◆ DIRECTIONS FOR THIS TASK
Please report every line in the entries that contains the string "будут".

◆ PROVIDED ENTRIES
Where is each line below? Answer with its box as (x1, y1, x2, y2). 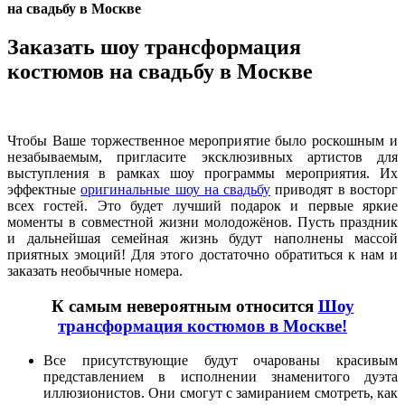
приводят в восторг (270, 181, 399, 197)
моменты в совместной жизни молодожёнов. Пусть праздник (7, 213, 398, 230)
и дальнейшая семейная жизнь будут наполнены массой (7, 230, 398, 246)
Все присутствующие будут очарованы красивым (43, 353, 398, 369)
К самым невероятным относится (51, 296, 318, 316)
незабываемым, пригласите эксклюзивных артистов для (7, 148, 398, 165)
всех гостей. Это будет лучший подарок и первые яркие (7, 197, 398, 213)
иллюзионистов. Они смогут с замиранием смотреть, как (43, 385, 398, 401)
--
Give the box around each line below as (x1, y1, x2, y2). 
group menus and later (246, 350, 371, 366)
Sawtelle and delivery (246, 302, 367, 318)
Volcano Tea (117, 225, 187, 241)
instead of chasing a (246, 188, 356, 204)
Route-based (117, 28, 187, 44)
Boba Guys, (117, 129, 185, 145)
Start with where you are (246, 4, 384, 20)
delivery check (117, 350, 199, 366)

◆ RESULT
и дальнейшая семейная жизнь будут наполнены массой (7, 230, 398, 246)
Все присутствующие будут очарованы красивым (43, 353, 398, 369)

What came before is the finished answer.